Fig 4RSV-specific IgG against F protein antigenic sites Ø and I not correlate with disease severity.
The abundance of antibodies in human infant plasma that bind to the prefusion F protein antigenic site Ø or the postfusion F protein antigenic site I was determined by competition with site-specific monoclonal antibodies in ELISA. (A-B) Median (± IQR) IgG titer that blocks 25% binding of D25 (site Ø) were compared between healthy and RSV-infected infants as well as between RSV patients with and without oxygen therapy. (C-D) Median (± IQR) IgG titer that blocks 15% binding of 131-2A (site I) were compared between healthy and RSV-infected infants as well as between RSV patients with and without oxygen therapy. No significant differences were observed by Mann Whitney U test.
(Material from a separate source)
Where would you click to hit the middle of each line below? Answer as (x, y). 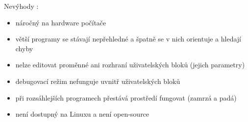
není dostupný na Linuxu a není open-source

Fig 5RSV-specific IgG against prefusion F epitope and G protein correlate with neutralization.
Neutralization titers against RSV-X (PRNT) were compared to IgG levels against (A) postfusion F protein, (B) site I (131-2A competition titer), (C) prefusion F protein, (D) site Ø (D25 competition titer) and (E) G protein. Testing for correlation was performed with Spearman correlation test.